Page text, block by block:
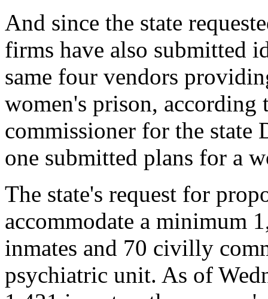
And since the state
firms have also submitted
same four vendors
women's prison,
commissioner for the state
one submitted plans for a
The state's request for
accommodate a minimum
inmates and 70 civilly
psychiatric unit. As of
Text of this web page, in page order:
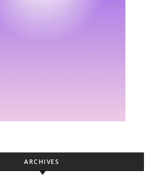
ARCHIVES
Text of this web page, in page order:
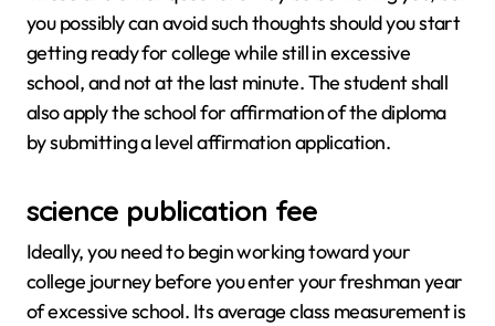
you possibly can avoid such thoughts should you start
getting ready for college while still in excessive
school, and not at the last minute. The student shall
also apply the school for affirmation of the diploma
by submitting a level affirmation application.
science publication fee
Ideally, you need to begin working toward your
college journey before you enter your freshman year
of excessive school. Its average class measurement is
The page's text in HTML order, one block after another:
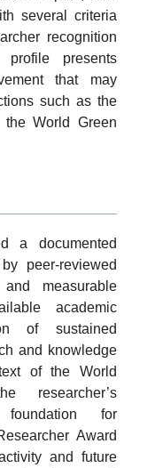
several criteria
recognition
profile presents
that may
such as the
the World Green
a documented
peer-reviewed
measurable
academic
of sustained
and knowledge
of the World
researcher’s
for
Award
and future
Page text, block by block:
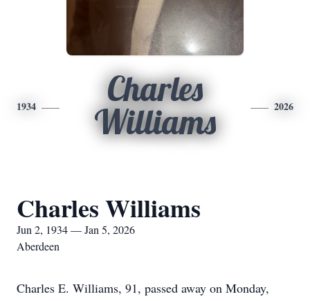
1934
Charles
Williams
2026
Charles Williams
Jun 2, 1934 — Jan 5, 2026
Aberdeen
Charles E. Williams, 91, passed away on Monday,
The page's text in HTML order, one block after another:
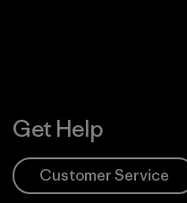
Get Help
Customer Service
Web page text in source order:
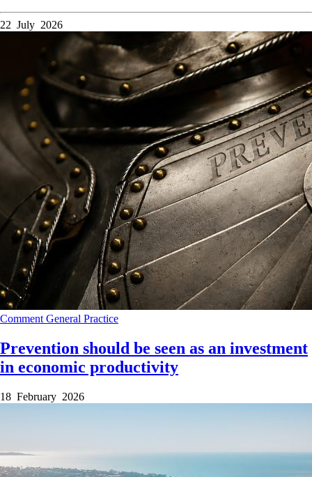
22 July 2026
Comment General Practice
Prevention should be seen as an investment
in economic productivity
18 February 2026
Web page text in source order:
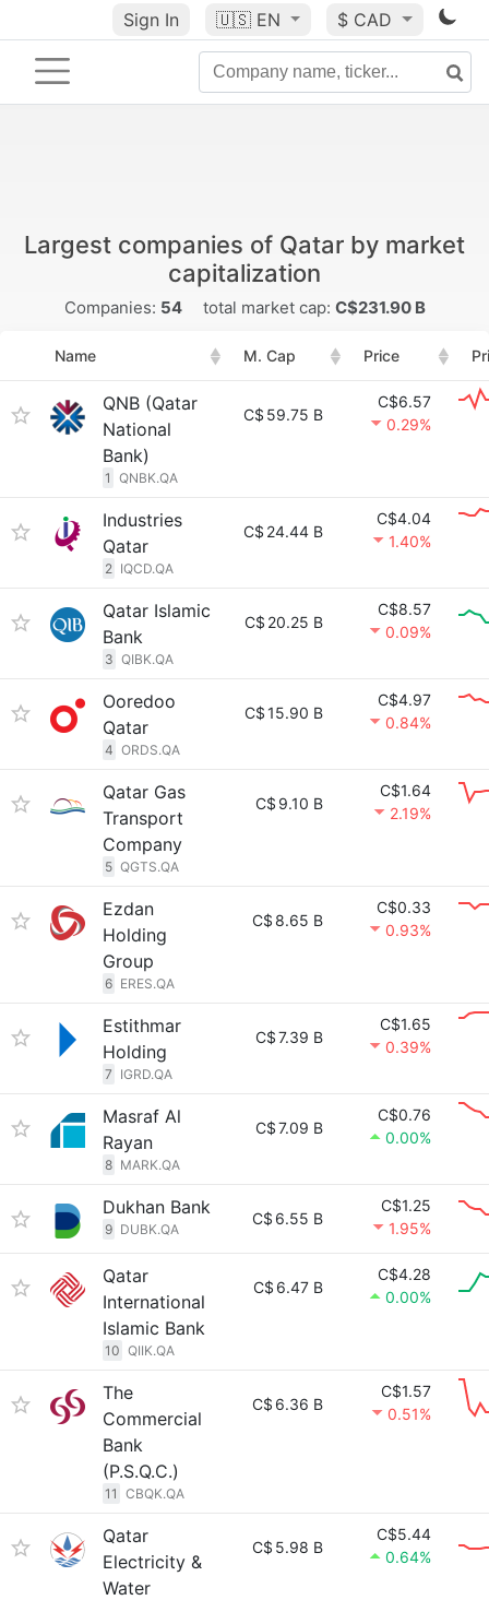
Sign In 🇺🇸 EN $ CAD
Largest companies of Qatar by market
capitalization
Companies: 54 total market cap: C$231.90 B
Name M. Cap Price
QNB (Qatar
National
Bank)
1 QNBK.QA
C$ 59.75 B
C$6.57
0.29%
Industries
Qatar
2 IQCD.QA
C$ 24.44 B
C$4.04
1.40%
Qatar Islamic
Bank
3 QIBK.QA
C$ 20.25 B
C$8.57
0.09%
Ooredoo
Qatar
4 ORDS.QA
C$15.90 B
C$4.97
0.84%
Qatar Gas
Transport
Company
5 QGTS.QA
C$ 9.10 B
C$1.64
2.19%
Ezdan
Holding
Group
6 ERES.QA
C$ 8.65 B
C$0.33
0.93%
Estithmar
Holding
7 IGRD.QA
C$7.39 B
C$1.65
0.39%
Masraf Al
Rayan
8 MARK.QA
C$7.09 B
C$0.76
0.00%
Dukhan Bank
9 DUBK.QA
C$ 6.55 B
C$1.25
1.95%
Qatar
International
Islamic Bank
10 QIIK.QA
C$ 6.47 B
C$4.28
0.00%
The
Commercial
Bank
(P.S.Q.C.)
11 CBQK.QA
C$ 6.36 B
C$1.57
0.51%
Qatar
Electricity &
Water
C$ 5.98 B
C$5.44
0.64%
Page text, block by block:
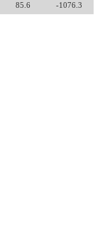
85.6 -1076.3
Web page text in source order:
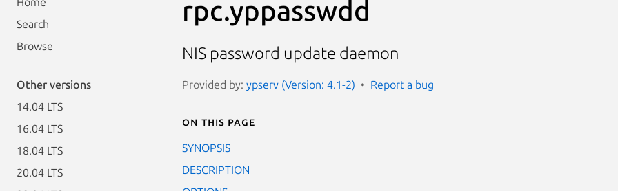
Search
Browse
Other versions
14.04 LTS
16.04 LTS
18.04 LTS
20.04 LTS
rpc.yppasswdd
NIS password update daemon
Provided by: ypserv (Version: 4.1-2) Report a bug
On this page
SYNOPSIS
DESCRIPTION
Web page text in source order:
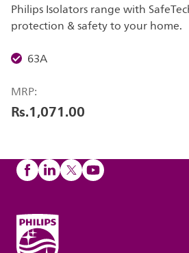
Philips Isolators range with
protection & safety to your home.
63A
MRP:
Rs.1,071.00
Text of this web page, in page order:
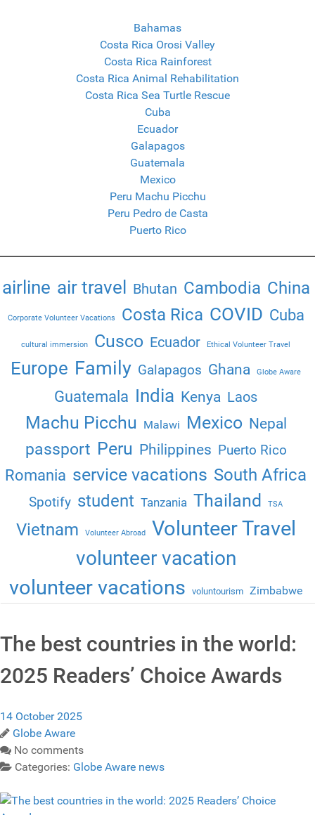
Bahamas
Costa Rica Orosi Valley
Costa Rica Rainforest
Costa Rica Animal Rehabilitation
Costa Rica Sea Turtle Rescue
Cuba
Ecuador
Galapagos
Guatemala
Mexico
Peru Machu Picchu
Peru Pedro de Casta
Puerto Rico
airline air travel Bhutan Cambodia China
Corporate Volunteer Vacations Costa Rica COVID Cuba
cultural immersion Cusco Ecuador Ethical Volunteer Travel
Europe Family Galapagos Ghana Globe Aware
Guatemala India Kenya Laos
Machu Picchu Malawi Mexico Nepal
passport Peru Philippines Puerto Rico
Romania service vacations South Africa
Spotify student Tanzania Thailand TSA
Vietnam Volunteer Abroad Volunteer Travel
volunteer vacation
volunteer vacations voluntourism Zimbabwe
The best countries in the world:
2025 Readers’ Choice Awards
14 October 2025
Globe Aware
No comments
Categories: Globe Aware news
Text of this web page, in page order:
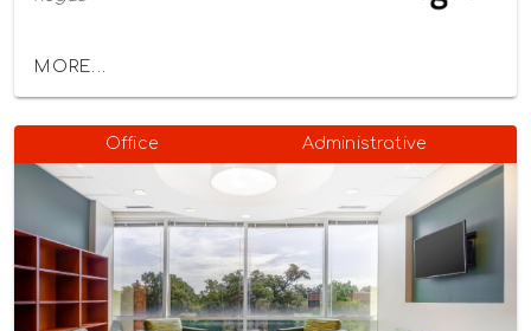
MORE...
Office Administrative
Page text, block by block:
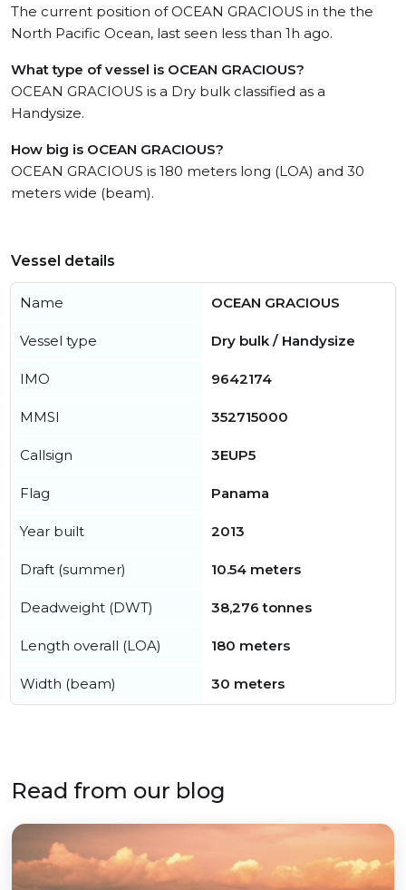
The current position of OCEAN GRACIOUS in the the
North Pacific Ocean, last seen less than 1h ago.
What type of vessel is OCEAN GRACIOUS?
OCEAN GRACIOUS is a Dry bulk classified as a
Handysize.
How big is OCEAN GRACIOUS?
OCEAN GRACIOUS is 180 meters long (LOA) and 30
meters wide (beam).
Vessel details
Name OCEAN GRACIOUS
Vessel type Dry bulk / Handysize
IMO 9642174
MMSI 352715000
Callsign 3EUP5
Flag Panama
Year built 2013
Draft (summer) 10.54 meters
Deadweight (DWT) 38,276 tonnes
Length overall (LOA) 180 meters
Width (beam) 30 meters
Read from our blog
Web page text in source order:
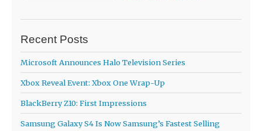
Recent Posts
Microsoft Announces Halo Television Series
Xbox Reveal Event: Xbox One Wrap-Up
BlackBerry Z10: First Impressions
Samsung Galaxy S4 Is Now Samsung’s Fastest Selling
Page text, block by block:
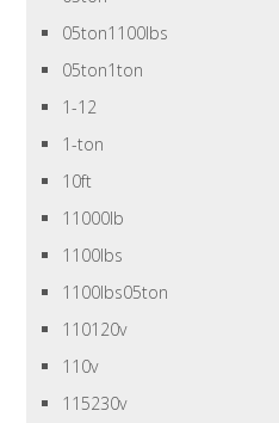
05ton1100lbs
05ton1ton
1-12
1-ton
10ft
11000lb
1100lbs
1100lbs05ton
110120v
110v
115230v
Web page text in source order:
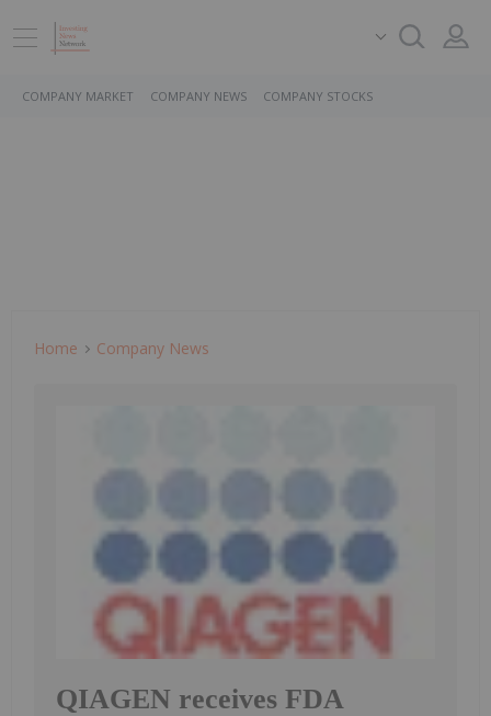
COMPANY MARKET COMPANY NEWS COMPANY STOCKS
Home Company News
QIAGEN receives FDA
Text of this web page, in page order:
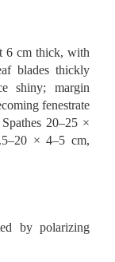
6 cm thick, with
blades thickly
shiny; margin
fenestrate
20–25 ×
× 4–5 cm,
by polarizing
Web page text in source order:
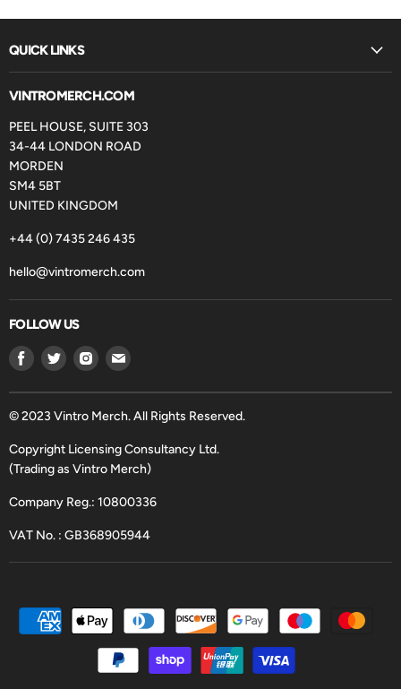
QUICK LINKS
VINTROMERCH.COM
PEEL HOUSE, SUITE 303
34-44 LONDON ROAD
MORDEN
SM4 5BT
UNITED KINGDOM
+44 (0) 7435 246 435
hello@vintromerch.com
FOLLOW US
Find
on
Facebook
Find
on
Twitter
Find
on
Instagram
Find
on
Email
© 2023 Vintro Merch. All Rights Reserved.
Copyright Licensing Consultancy Ltd.
(Trading as Vintro Merch)
Company Reg.: 10800336
VAT No. : GB368905944
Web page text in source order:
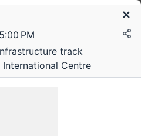
PM
track
International Centre
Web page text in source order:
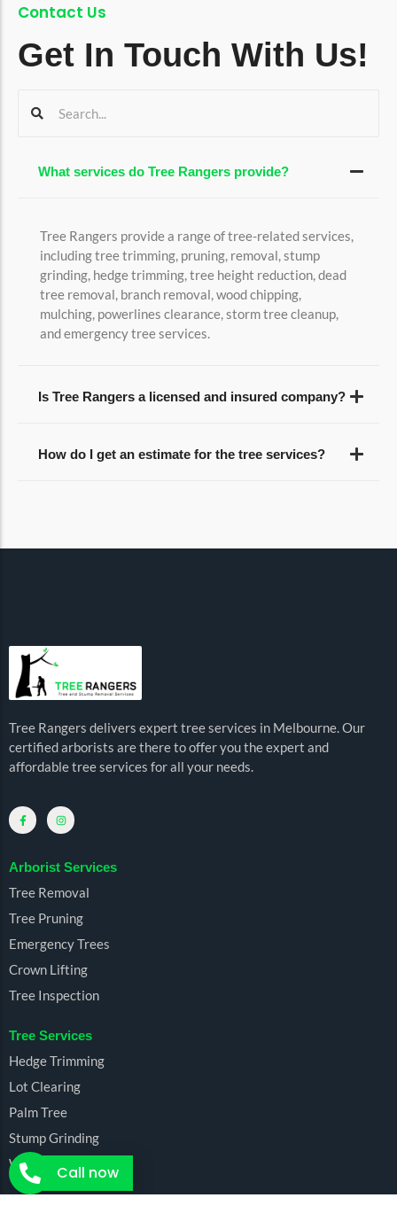
Contact Us
Get In Touch With Us!
What services do Tree Rangers provide?
Tree Rangers provide a range of tree-related services,
including tree trimming, pruning, removal, stump
grinding, hedge trimming, tree height reduction, dead
tree removal, branch removal, wood chipping,
mulching, powerlines clearance, storm tree cleanup,
and emergency tree services.
Is Tree Rangers a licensed and insured company?
How do I get an estimate for the tree services?
Tree Rangers delivers expert tree services in Melbourne. Our
certified arborists are there to offer you the expert and
affordable tree services for all your needs.
Arborist Services
Tree Removal
Tree Pruning
Emergency Trees
Crown Lifting
Tree Inspection
Tree Services
Hedge Trimming
Lot Clearing
Palm Tree
Stump Grinding
Wood ChippingCall now
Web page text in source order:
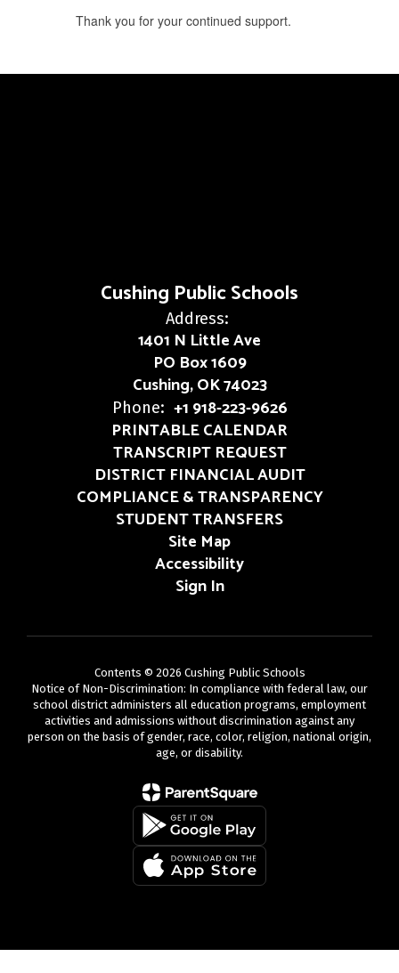
Thank you for your continued support.
Cushing Public Schools
Address:
1401 N Little Ave
PO Box 1609
Cushing, OK 74023
Phone: +1 918-223-9626
PRINTABLE CALENDAR
TRANSCRIPT REQUEST
DISTRICT FINANCIAL AUDIT
COMPLIANCE & TRANSPARENCY
STUDENT TRANSFERS
Site Map
Accessibility
Sign In
Contents © 2026 Cushing Public Schools
Notice of Non-Discrimination: In compliance with federal law, our
school district administers all education programs, employment
activities and admissions without discrimination against any
person on the basis of gender, race, color, religion, national origin,
age, or disability.
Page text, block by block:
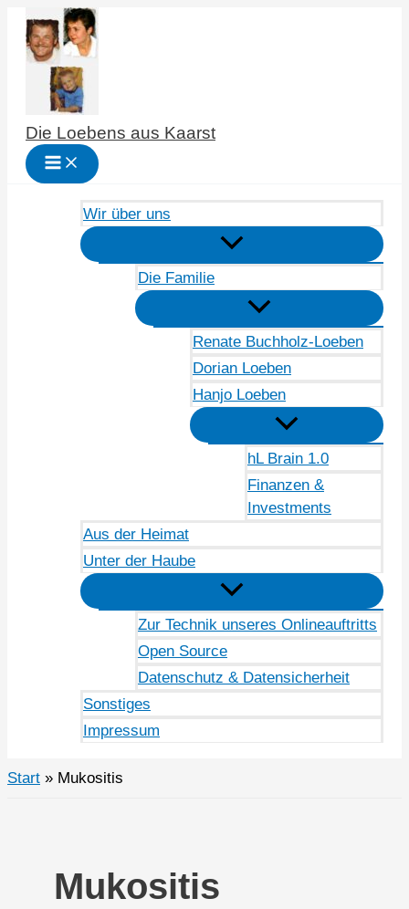
Zum
Inhalt
springen
Die Loebens aus Kaarst
Wir über uns
Die Familie
Renate Buchholz-Loeben
Dorian Loeben
Hanjo Loeben
hL Brain 1.0
Finanzen &
Investments
Aus der Heimat
Unter der Haube
Zur Technik unseres Onlineauftritts
Open Source
Datenschutz & Datensicherheit
Sonstiges
Impressum
Start Mukositis
Mukositis
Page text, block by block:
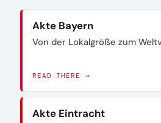
Akte Bayern
Von der Lokalgröße zum
READ THERE →
Akte Eintracht
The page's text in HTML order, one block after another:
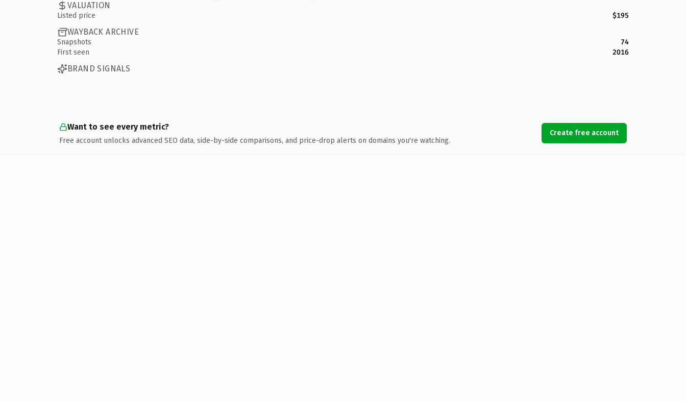
VALUATION
Listed price $195
WAYBACK ARCHIVE
Snapshots
74
First seen
2016
BRAND SIGNALS
Want to see every metric?
Free account unlocks advanced SEO data, side-by-side comparisons, and price-drop alerts on domains you're watching.
Create free account
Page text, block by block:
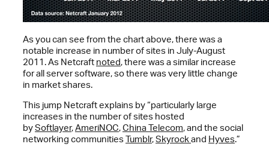
As you can see from the chart above, there was a
notable increase in number of sites in July-August
2011. As Netcraft noted, there was a similar increase
for all server software, so there was very little change
in market shares.
This jump Netcraft explains by “particularly large
increases in the number of sites hosted
bySoftlayer,AmeriNOC,China Telecom, and the social
networking communitiesTumblr,Skyrockand Hyves.”
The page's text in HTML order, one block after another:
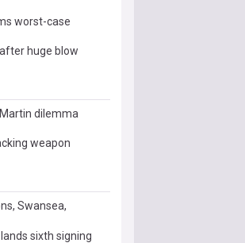
worst-case
huge blow
dilemma
weapon
Swansea,
sixth signing
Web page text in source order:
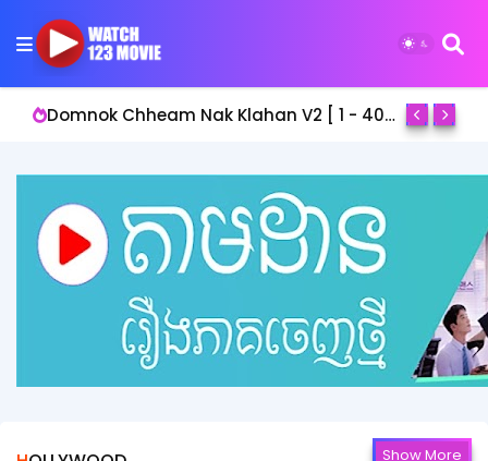
Domnok Chheam Nak Klahan V2 [ 1 - 40End ]
Show More
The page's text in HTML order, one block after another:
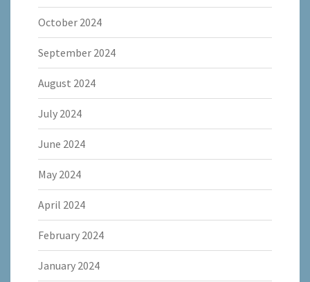
October 2024
September 2024
August 2024
July 2024
June 2024
May 2024
April 2024
February 2024
January 2024
★ ★ ★ ★
All lines from the start of the entries through the one with "of excessive school." are to be output exactly; omit the pictures.

Page text, block by block:
And since the state
firms have also submitted
same four vendors
women's prison,
commissioner for the state
one submitted plans for a
The state's request for
accommodate a minimum
inmates and 70 civilly
psychiatric unit. As of
Text of this web page, in page order:
ARCHIVES
Text of this web page, in page order:
you possibly can avoid such thoughts should you start
getting ready for college while still in excessive
school, and not at the last minute. The student shall
also apply the school for affirmation of the diploma
by submitting a level affirmation application.
science publication fee
Ideally, you need to begin working toward your
college journey before you enter your freshman year
of excessive school. Its average class measurement is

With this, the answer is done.